Creating an Elasticsearch to BigQuery Data Pipeline

Published in

Inside Bizzabo

5 min readSep 26, 2019

TL;DR: Creating an Elasticsearch => Dataflow => BigQuery data pipeline with Airflow in Kotlin and Python is simultaneously simple and extremely difficult. Here’s the code: https://github.com/bizzabo/elasticsearch_to_bigquery_data_pipeline

Why?

Good question. I was unable to find any description of an Elasticsearch to BigQuery pipeline online, only the opposite direction.
The purpose of the pipeline is to enable data exploration and drill down using tools which require the data to be stored in RDB form.

Networking

AWS
The Elasticsearch cluster storing the data I needed to get to is hosted on AWS EC2, and as you know BigQuery is a GCP product. That proved to be the first of many complications.
I wanted to reach the Elasticsearch cluster from outside the network so I used Route53 (AWS’s DNS service) to create a Record Set to bind a domain name to the underlying Elasticsearch cluster.

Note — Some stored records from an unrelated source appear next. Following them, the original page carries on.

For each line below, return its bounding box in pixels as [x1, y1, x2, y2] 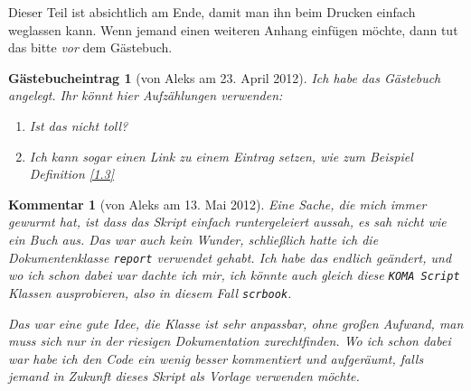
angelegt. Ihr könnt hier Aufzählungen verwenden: [8, 86, 283, 105]
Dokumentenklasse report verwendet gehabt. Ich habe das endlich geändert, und [8, 247, 452, 266]
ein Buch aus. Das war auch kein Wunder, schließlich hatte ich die [8, 229, 379, 248]
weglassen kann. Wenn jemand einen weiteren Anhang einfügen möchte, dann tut [8, 20, 458, 39]
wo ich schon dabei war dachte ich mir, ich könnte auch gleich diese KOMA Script [8, 265, 460, 284]
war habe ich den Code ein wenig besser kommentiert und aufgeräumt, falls [8, 349, 424, 368]
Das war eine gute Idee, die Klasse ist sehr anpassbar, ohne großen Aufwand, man [8, 313, 464, 332]
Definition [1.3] [29, 164, 115, 183]
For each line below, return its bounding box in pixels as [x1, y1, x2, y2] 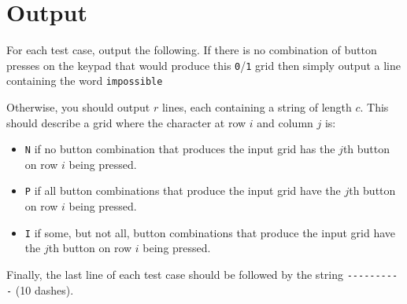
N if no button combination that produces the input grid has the [24, 141, 335, 157]
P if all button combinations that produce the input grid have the [24, 182, 341, 199]
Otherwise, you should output [6, 99, 150, 115]
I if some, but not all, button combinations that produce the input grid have [24, 224, 396, 240]
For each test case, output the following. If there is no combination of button [6, 42, 377, 58]
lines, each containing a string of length [161, 99, 352, 115]
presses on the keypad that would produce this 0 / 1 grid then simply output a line [6, 57, 401, 73]
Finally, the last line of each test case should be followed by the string [6, 266, 343, 282]
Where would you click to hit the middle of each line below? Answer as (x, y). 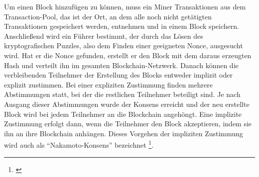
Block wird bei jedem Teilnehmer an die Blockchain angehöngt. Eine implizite (123, 114)
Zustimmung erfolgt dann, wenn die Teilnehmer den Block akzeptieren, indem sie (128, 124)
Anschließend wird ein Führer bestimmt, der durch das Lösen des (104, 36)
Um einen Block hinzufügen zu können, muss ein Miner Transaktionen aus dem (125, 6)
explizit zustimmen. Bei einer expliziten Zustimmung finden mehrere (108, 84)
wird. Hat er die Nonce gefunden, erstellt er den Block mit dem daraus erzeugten (128, 55)
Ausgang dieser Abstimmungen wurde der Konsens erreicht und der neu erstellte (127, 104)
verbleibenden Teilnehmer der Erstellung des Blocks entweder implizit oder (118, 75)
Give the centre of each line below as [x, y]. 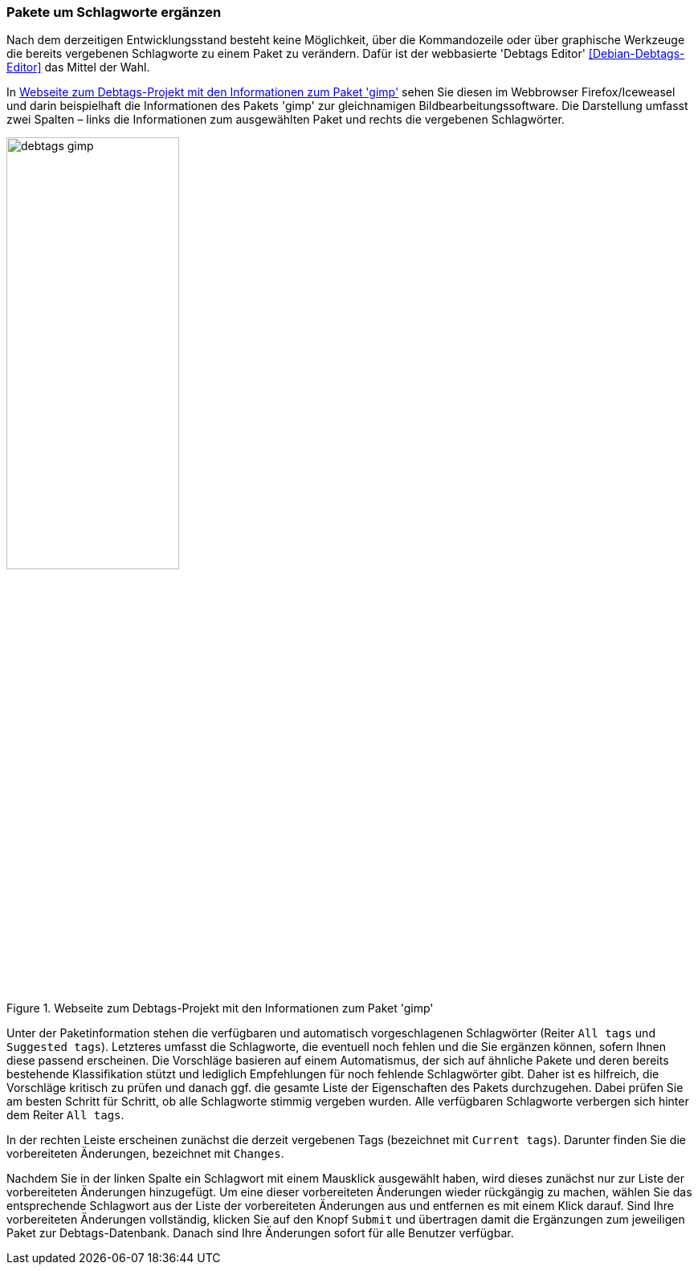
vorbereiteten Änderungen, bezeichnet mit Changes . [145, 1154]
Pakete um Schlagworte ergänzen [114, 12]
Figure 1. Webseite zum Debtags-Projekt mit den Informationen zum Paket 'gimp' [220, 1008]
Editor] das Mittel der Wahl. [78, 67]
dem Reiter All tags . [65, 1115]
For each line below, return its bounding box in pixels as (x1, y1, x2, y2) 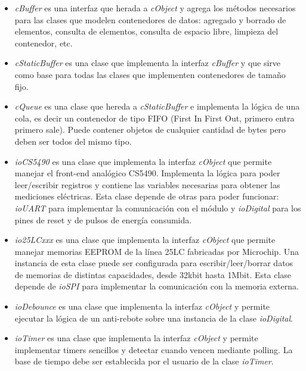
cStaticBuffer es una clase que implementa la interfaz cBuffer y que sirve (14, 57, 281, 69)
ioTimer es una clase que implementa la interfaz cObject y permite (14, 332, 258, 344)
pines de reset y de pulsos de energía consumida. (14, 213, 192, 226)
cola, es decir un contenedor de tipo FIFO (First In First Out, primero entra (14, 111, 295, 124)
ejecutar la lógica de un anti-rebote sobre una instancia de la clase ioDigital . (14, 311, 293, 324)
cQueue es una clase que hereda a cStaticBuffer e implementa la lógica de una (14, 100, 300, 113)
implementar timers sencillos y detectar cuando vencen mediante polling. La (14, 343, 293, 356)
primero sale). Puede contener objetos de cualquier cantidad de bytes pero (14, 123, 286, 136)
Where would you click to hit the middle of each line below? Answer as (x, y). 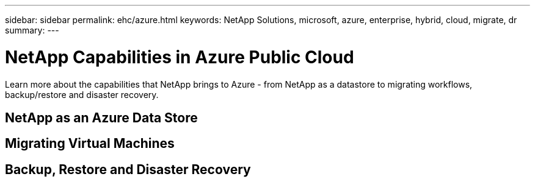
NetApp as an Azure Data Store (101, 117)
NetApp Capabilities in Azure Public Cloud (180, 57)
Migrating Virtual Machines (90, 144)
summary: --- (32, 30)
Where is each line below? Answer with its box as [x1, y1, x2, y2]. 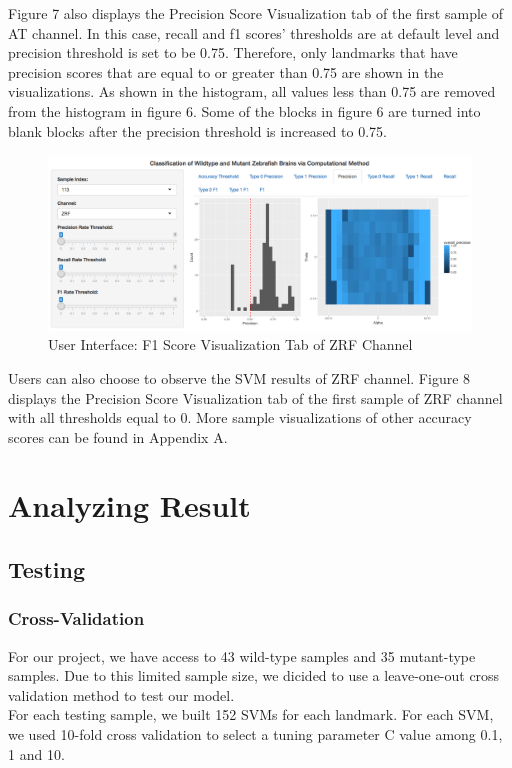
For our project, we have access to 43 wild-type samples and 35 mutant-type [8, 645, 476, 666]
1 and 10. [8, 743, 65, 764]
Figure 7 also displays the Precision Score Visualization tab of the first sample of [8, 3, 503, 23]
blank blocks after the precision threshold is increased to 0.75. [8, 120, 387, 141]
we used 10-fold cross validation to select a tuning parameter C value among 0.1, [8, 724, 503, 745]
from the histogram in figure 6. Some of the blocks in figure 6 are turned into [8, 100, 481, 121]
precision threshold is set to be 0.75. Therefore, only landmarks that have [8, 42, 458, 63]
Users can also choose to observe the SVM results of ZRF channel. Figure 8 [8, 367, 471, 388]
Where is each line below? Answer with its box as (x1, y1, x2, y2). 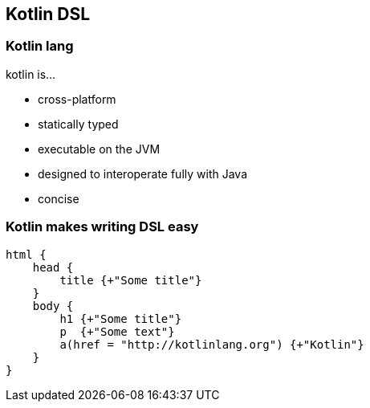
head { (32, 260, 74, 274)
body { (32, 299, 74, 312)
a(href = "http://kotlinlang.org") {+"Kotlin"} (59, 337, 364, 351)
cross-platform (38, 92, 116, 106)
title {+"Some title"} (59, 273, 202, 287)
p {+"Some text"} (59, 324, 175, 338)
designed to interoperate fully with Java (38, 166, 247, 181)
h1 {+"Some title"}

But that wasn’t enough, the Elasticsearch cluster is located behind a firewall and is inaccessible from outside of the network. Hello there second complication.
To tackle this, I needed to know which IP addresses were going to access the Elasticsearch cluster. Let’s head over to GCP to see what we can do there.

GCP
Dataflow workers are created and run on ad-hoc VMs and cannot be bound to pre-specified VMs. This poses a problem because it is impossible to control which IP addresses the worker VMs will use to access the Elasticsearch cluster. Third complication of the bunch.
The solution I found was to create a new GPC VPC network dedicated solely to the pipeline.

The created VPC needed to be linked to a NAT gateway (Cloud NAT). A new NAT gateway was created and configured to use a number of static IP addresses for any egress traffic.

Creating a new NAT gateway. After creating a Cloud Router, static IP addresses may be allocated to the NAT

Linking the VPC with the NAT gateway would ensure any traffic originating from the VPC would be routed through the NAT gateway and out to the Internet through the NAT’s static IP addresses. This was done via Cloud Router.

Now that I knew which IP addresses would be used by Dataflow to connect to Elasticsearch, they need to be added to the correct Security group in AWS.
Back in EC2, I added a new Security group to the relevant Elasticsearch instances. The security group was configured to accept inbound TCP traffic from the static IP addresses used by Dataflow.

Creating a new rule in a Security group

To recap:
1. Dataflow workers run on ad-hoc VMs.
2. Running Dataflow on a VPC guarantees that the created workers and their VMs are created inside said VPC.
3. This ensures that all of the worker’s outgoing connections will be routed through your static IPs.
Steps:
1. Create a VPC for Dataflow
2. Create a NAT gateway with static IP addresses
3. Link the NAT to the VPC via Cloud Router

Pipeline Overview

I wrote the pipeline in Kotlin using Google BigQuery and Apache Beam libraries.
The code basically does 3 things:
1. Reads documents from Elasticsearch
2. Transforms the Elasticsearch documents to BigQuery rows
3. Writes the transformed documents to BigQuery
The rest (argument loading and mapping, query writing and logging) is fluff.

Reading from Elasticsearch

After creating the pipeline, fetching documents from Elasticsearch and injecting them into the pipeline is quite straightforward.
Reading from Elasticsearch is done using ElasticsearchIO (part of Apache Beam SDK) which requires a number of properties (source, index, type, connection timeout, socket and retry timeout, batch size) and finally a query.

Applying Transformations to the Data

The next step would be to convert the retrieved Elasticsearch document, which are in JSON format, into something that resembles a DB row.
This is achieved by mapping the returned elements according to the required schema. The JSON is parsed using Gson and any relevant keys and their values are extracted and set in the returned TableRow object.

Writing Data to BigQuery

Writing to BigQuery is the last step in this pipeline. The TableRow object created in the previous step must match the schema of the table we will be writing to.
Writing to BigQuery is done using BigQueryIO (also part of Apache Beam SDK), which requires the table schema (fields).

Dataflow job row

Dataflow

Each time the pipeline is run, a job is added to Dataflow. Clicking on a job reveals a treasure trove of information. Every aspect of the job is visible: a short summary, autoscaling, metrics, pipeline options and logs:

Airflow (Bonus Round)

Now that the pipeline is working, you might want to run it at regular intervals. The way I chose to do this was Apache Airflow (I won’t go into the steps required to set Airflow up, as instructions are readily available online).
The Airflow DAG requires the same arguments that would otherwise be provided directly to the pipeline, as well as the location of the jar that should be run.

Recommendations

I am not a data engineer and I fell down this rabbit hole with limited knowledge of GCP and absolutely zero knowledge of Apache Beam or Apache Airflow.
If you are new to this, like I was, I recommend starting small and working your way up. Try creating a simple pipeline, one that reads from a file and writes directly to BigQuery (without a transformation) and once that works flawlessly I would start adding complexity to the pipeline.
Also, GCP is finicky and trying to read and write data across regions and networks causes plenty of problems. If you can, I would recommend simplifying your network as much as possible before writing your first line of code.

I’ve uploaded the all of my code (Dataflow and Airflow) to a public GitHub repo with a comprehensive readme which goes into much more detail than this post does: https://github.com/bizzabo/elasticsearch_to_bigquery_data_pipeline
You are welcome to use and build upon it.
Good luck!